Task description → What lines below hold the string "family"? Copy them all.

Stored dataset items:
---+---

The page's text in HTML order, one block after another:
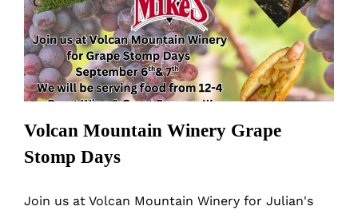
Volcan Mountain Winery Grape
Stomp Days
Volcan Mountain Winery Grape
Stomp Days
Join us at Volcan Mountain Winery for Julian's
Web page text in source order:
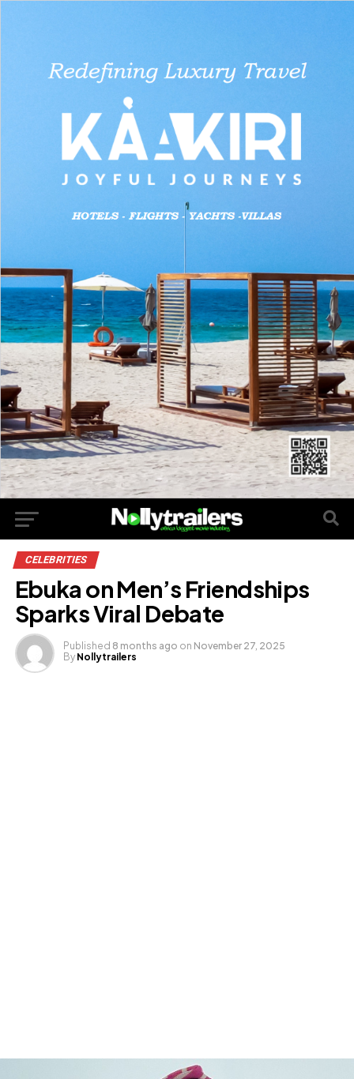
CELEBRITIES
Ebuka on Men’s Friendships
Sparks Viral Debate
Published 8 months ago on November 27, 2025
By Nollytrailers
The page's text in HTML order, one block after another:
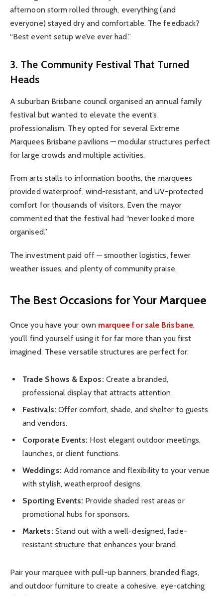
afternoon storm rolled through, everything (and
everyone) stayed dry and comfortable. The feedback?
“Best event setup we’ve ever had.”
3. The Community Festival That Turned
Heads
A suburban Brisbane council organised an annual family
festival but wanted to elevate the event’s
professionalism. They opted for several Extreme
Marquees Brisbane pavilions — modular structures perfect
for large crowds and multiple activities.
From arts stalls to information booths, the marquees
provided waterproof, wind-resistant, and UV-protected
comfort for thousands of visitors. Even the mayor
commented that the festival had “never looked more
organised.”
The investment paid off — smoother logistics, fewer
weather issues, and plenty of community praise.
The Best Occasions for Your Marquee
Once you have your own marquee for sale Brisbane,
you’ll find yourself using it for far more than you first
imagined. These versatile structures are perfect for:
Trade Shows & Expos: Create a branded,
professional display that attracts attention.
Festivals: Offer comfort, shade, and shelter to guests
and vendors.
Corporate Events: Host elegant outdoor meetings,
launches, or client functions.
Weddings: Add romance and flexibility to your venue
with stylish, weatherproof designs.
Sporting Events: Provide shaded rest areas or
promotional hubs for sponsors.
Markets: Stand out with a well-designed, fade-
resistant structure that enhances your brand.
Pair your marquee with pull-up banners, branded flags,
and outdoor furniture to create a cohesive, eye-catching
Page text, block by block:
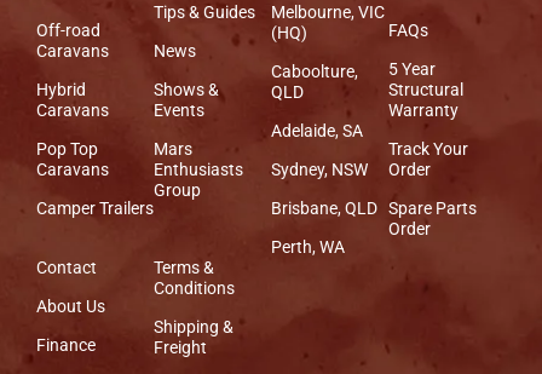
Off-road
Caravans
Hybrid
Caravans
Pop Top
Caravans
Camper Trailers
Tips & Guides
News
Shows &
Events
Mars
Enthusiasts
Group
Melbourne, VIC
(HQ)
Caboolture,
QLD
Adelaide, SA
Sydney, NSW
Brisbane, QLD
Perth, WA
FAQs
5 Year
Structural
Warranty
Track Your
Order
Spare Parts
Order
Contact
About Us
Finance
Terms &
Conditions
Shipping &
Freight
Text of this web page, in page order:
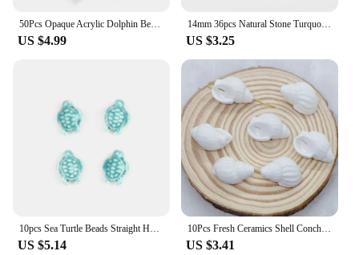
50Pcs Opaque Acrylic Dolphin BeadsAB Color Ocean Animal Bead for DIY Jewelry making bracelet necklace Keychains Crafts Decor
US $4.99
14mm 36pcs Natural Stone Turquoise Starfish Ocean style Loose Spacer Bead For Jewelry Making DIY Charm Bracelet Necklace Pendant
US $3.25
US $5.14
10Pcs Fresh Ceramics Shell Conch Spacer Beads Beach DIY for Jewelry Making Sea Shell Bracelets
US $3.41
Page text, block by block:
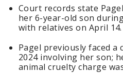
Court records state
her 6-year-old son
with relatives on April 14.
Pagel previously faced a
2024 involving her son;
animal cruelty charge
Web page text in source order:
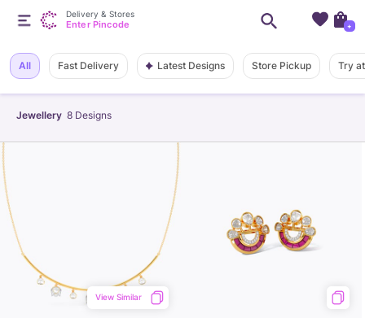
Jewellery 8 Designs
All Fast Delivery Latest Designs Store Pickup Try
View Similar
Delivery & Stores
Enter Pincode +
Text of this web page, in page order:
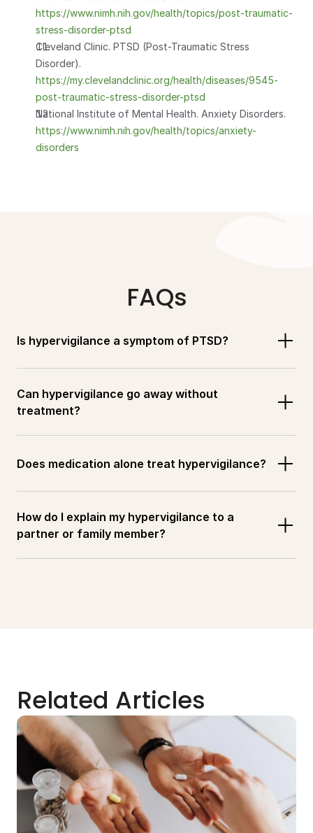
https://www.nimh.nih.gov/health/topics/post-traumatic-
stress-disorder-ptsd
Cleveland Clinic. PTSD (Post-Traumatic Stress
https://my.clevelandclinic.org/health/diseases/9545-
post-traumatic-stress-disorder-ptsd
https://www.nimh.nih.gov/health/topics/anxiety-
disorders
FAQs
Is hypervigilance a symptom of PTSD?
Can hypervigilance go away without
treatment?
Does medication alone treat hypervigilance?
How do I explain my hypervigilance to a
partner or family member?
Related Articles
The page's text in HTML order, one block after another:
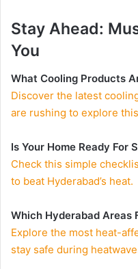
Stay Ahead:
You
What Cooling Products
Discover the latest
are rushing to explore
Is Your Home Ready For
Check this simple
to beat Hyderabad’s heat.
Which Hyderabad Areas
Explore the most heat-
stay safe during
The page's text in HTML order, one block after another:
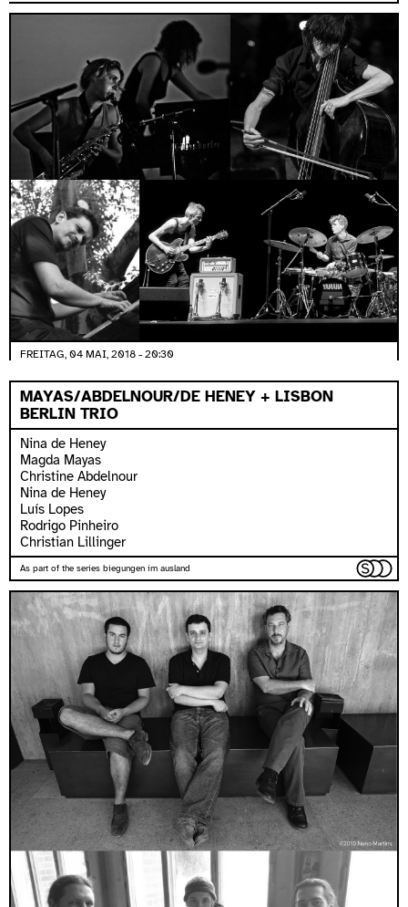
FREITAG, 04 MAI, 2018 - 20:30
MAYAS/ABDELNOUR/DE HENEY + LISBON
BERLIN TRIO
Nina de Heney
Magda Mayas
Christine Abdelnour
Nina de Heney
Luís Lopes
Rodrigo Pinheiro
Christian Lillinger
As part of the series biegungen im ausland
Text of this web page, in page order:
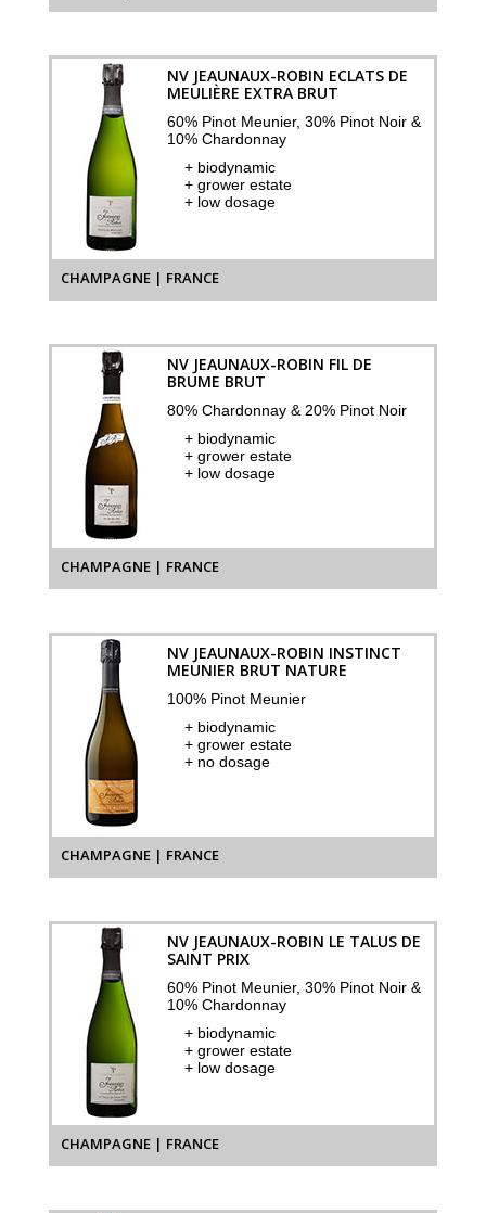
NV JEAUNAUX-ROBIN ECLATS DE
MEULIÈRE EXTRA BRUT
60% Pinot Meunier, 30% Pinot Noir &
10% Chardonnay
+ biodynamic
+ grower estate
+ low dosage
CHAMPAGNE | FRANCE
NV JEAUNAUX-ROBIN FIL DE
BRUME BRUT
80% Chardonnay & 20% Pinot Noir
+ biodynamic
+ grower estate
+ low dosage
CHAMPAGNE | FRANCE
NV JEAUNAUX-ROBIN INSTINCT
MEUNIER BRUT NATURE
100% Pinot Meunier
+ biodynamic
+ grower estate
+ no dosage
CHAMPAGNE | FRANCE
NV JEAUNAUX-ROBIN LE TALUS DE
SAINT PRIX
60% Pinot Meunier, 30% Pinot Noir &
10% Chardonnay
+ biodynamic
+ grower estate
+ low dosage
CHAMPAGNE | FRANCE
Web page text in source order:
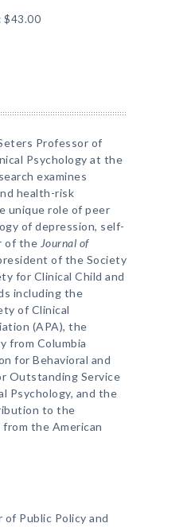
$43.00
Professor of
Psychology at the
examines
health-risk
unique role of peer
of depression, self-
of the Journal of
of the Society
for Clinical Child and
including the
of Clinical
(APA), the
from Columbia
for Behavioral and
Outstanding Service
Psychology, and the
to the
the American
Public Policy and
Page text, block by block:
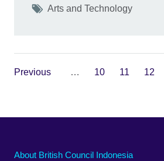
Tags
Arts and Technology
Previous … 10 11 12
About British Council Indonesia
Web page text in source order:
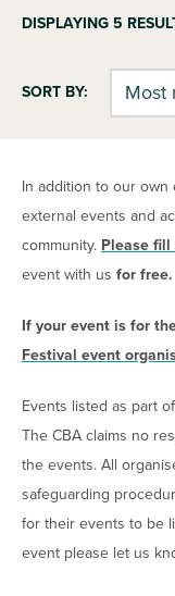
DISPLAYING5
SORT BY:
In addition to our
external events and
community. Please
event with us for free.
If your event is for
Festival event
Events listed as part
The CBA claims no
the events. All
safeguarding
for their events to be
event please let us
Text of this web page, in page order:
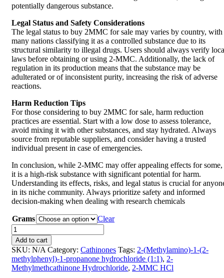
potentially dangerous substance.
Legal Status and Safety Considerations
The legal status to buy 2MMC for sale may varies by country, with
many nations classifying it as a controlled substance due to its
structural similarity to illegal drugs. Users should always verify
laws before obtaining or using 2-MMC. Additionally, the lack of
regulation in its production means that the substance may be
adulterated or of inconsistent purity, increasing the risk of adverse
reactions.
Harm Reduction Tips
For those considering to buy 2MMC for sale, harm reduction
practices are essential. Start with a low dose to assess tolerance,
avoid mixing it with other substances, and stay hydrated. Always
source from reputable suppliers, and consider having a trusted
individual present in case of emergencies.
In conclusion, while 2-MMC may offer appealing effects for some,
it is a high-risk substance with significant potential for harm.
Understanding its effects, risks, and legal status is crucial for
in its niche community. Always prioritize safety and informed
decision-making when dealing with research chemicals
Grams
Clear
Buy
2MMC
Online
|
2-
Methylmethcathinone
Add to cart
SKU: N/A Category: Cathinones Tags: 2-(Methylamino)-1-(2-
methylphenyl)-1-propanone hydrochloride (1:1), 2-
Methylmethcathinone Hydrochloride, 2-MMC HCl
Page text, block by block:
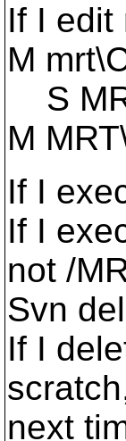
If I edit
M
S
M
If I
If I
not /
Svn
If I
next
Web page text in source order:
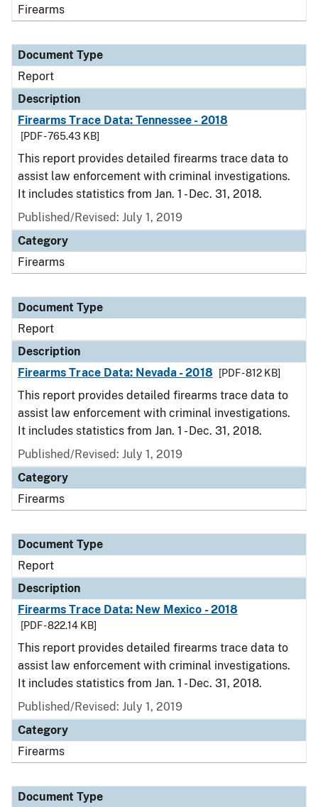
Firearms
Document Type
Report
Description
Firearms Trace Data: Tennessee - 2018
[PDF - 765.43 KB]
This report provides detailed firearms trace data to
assist law enforcement with criminal investigations.
It includes statistics from Jan. 1 - Dec. 31, 2018.
Published/Revised: July 1, 2019
Category
Firearms
Document Type
Report
Description
Firearms Trace Data: Nevada - 2018
[PDF - 812 KB]
This report provides detailed firearms trace data to
assist law enforcement with criminal investigations.
It includes statistics from Jan. 1 - Dec. 31, 2018.
Published/Revised: July 1, 2019
Category
Firearms
Document Type
Report
Description
Firearms Trace Data: New Mexico - 2018
[PDF - 822.14 KB]
This report provides detailed firearms trace data to
assist law enforcement with criminal investigations.
It includes statistics from Jan. 1 - Dec. 31, 2018.
Published/Revised: July 1, 2019
Category
Firearms
Document Type
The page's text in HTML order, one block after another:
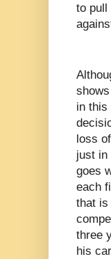
to pull
in this
loss
just in
goes
each
that is
three
his
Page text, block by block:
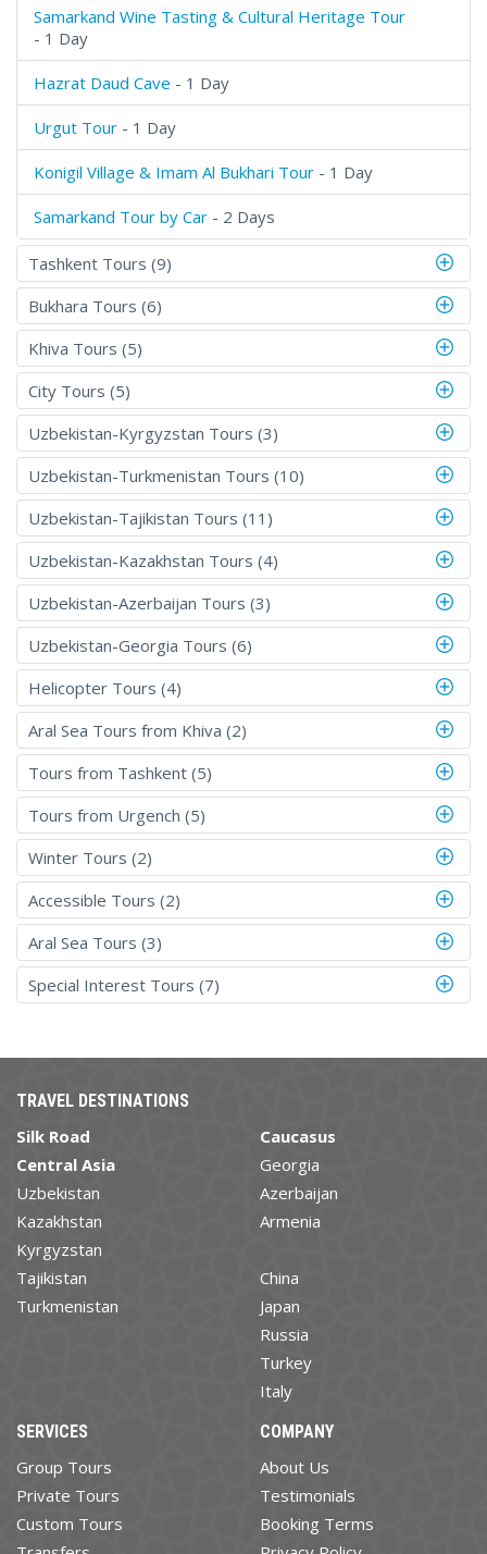
Samarkand Wine Tasting & Cultural Heritage Tour
- 1 Day
Hazrat Daud Cave - 1 Day
Urgut Tour - 1 Day
Konigil Village & Imam Al Bukhari Tour - 1 Day
Samarkand Tour by Car - 2 Days
Tashkent Tours (9)
Bukhara Tours (6)
Khiva Tours (5)
City Tours (5)
Uzbekistan-Kyrgyzstan Tours (3)
Uzbekistan-Turkmenistan Tours (10)
Uzbekistan-Tajikistan Tours (11)
Uzbekistan-Kazakhstan Tours (4)
Uzbekistan-Azerbaijan Tours (3)
Uzbekistan-Georgia Tours (6)
Helicopter Tours (4)
Aral Sea Tours from Khiva (2)
Tours from Tashkent (5)
Tours from Urgench (5)
Winter Tours (2)
Accessible Tours (2)
Aral Sea Tours (3)
Special Interest Tours (7)
TRAVEL DESTINATIONS
Silk Road
Central Asia
Uzbekistan
Kazakhstan
Kyrgyzstan
Tajikistan
Turkmenistan
Caucasus
Georgia
Azerbaijan
Armenia
China
Japan
Russia
Turkey
Italy
SERVICES
Group Tours
Private Tours
Custom Tours
COMPANY
About Us
Testimonials
Booking Terms
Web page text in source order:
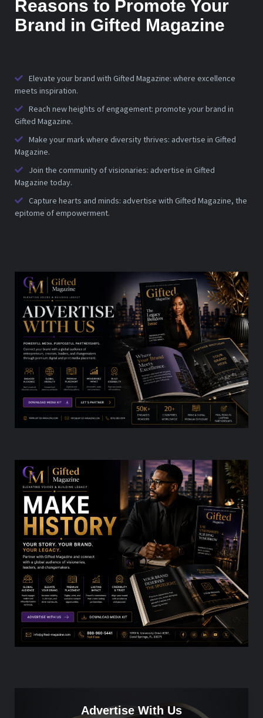
Reasons to Promote Your
Brand in Gifted Magazine
Elevate your brand with Gifted Magazine: where excellence
meets inspiration.
Reach new heights of engagement: promote your brand in
Gifted Magazine.
Make your mark where diversity thrives: advertise in Gifted
Magazine.
Join the community of visionaries: advertise in Gifted
Magazine today.
Capture hearts and minds: advertise with Gifted Magazine, the
epitome of empowerment.
Advertise With Us
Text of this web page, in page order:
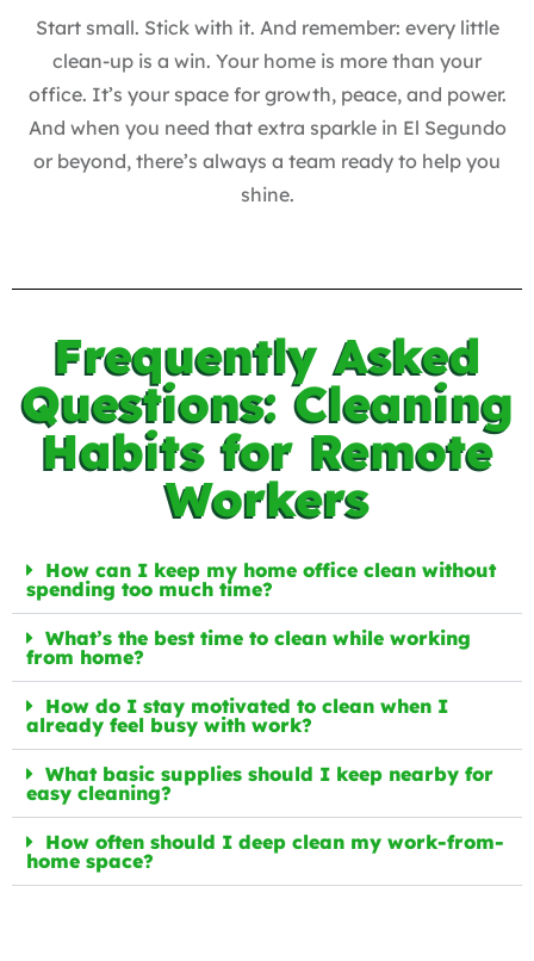
Start small. Stick with it. And remember: every little
clean-up is a win. Your home is more than your
office. It’s your space for growth, peace, and power.
And when you need that extra sparkle in El Segundo
or beyond, there’s always a team ready to help you
shine.
Frequently Asked
Questions: Cleaning
Habits for Remote
Workers
How can I keep my home office clean without
spending too much time?
What’s the best time to clean while working
from home?
How do I stay motivated to clean when I
already feel busy with work?
What basic supplies should I keep nearby for
easy cleaning?
How often should I deep clean my work-from-
home space?
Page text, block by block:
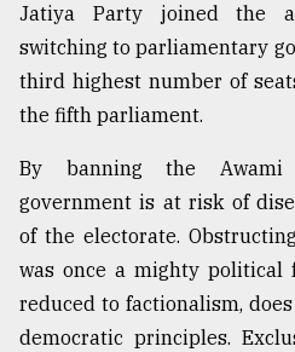
Jatiya Party joined the
switching to parliamentary
third highest number of
the fifth parliament.
By banning the
government is at risk of
of the electorate.
was once a mighty political
reduced to factionalism,
democratic principles.

---+---

Answer section →
A suburban Brisbane council organised an annual family
partner or family member?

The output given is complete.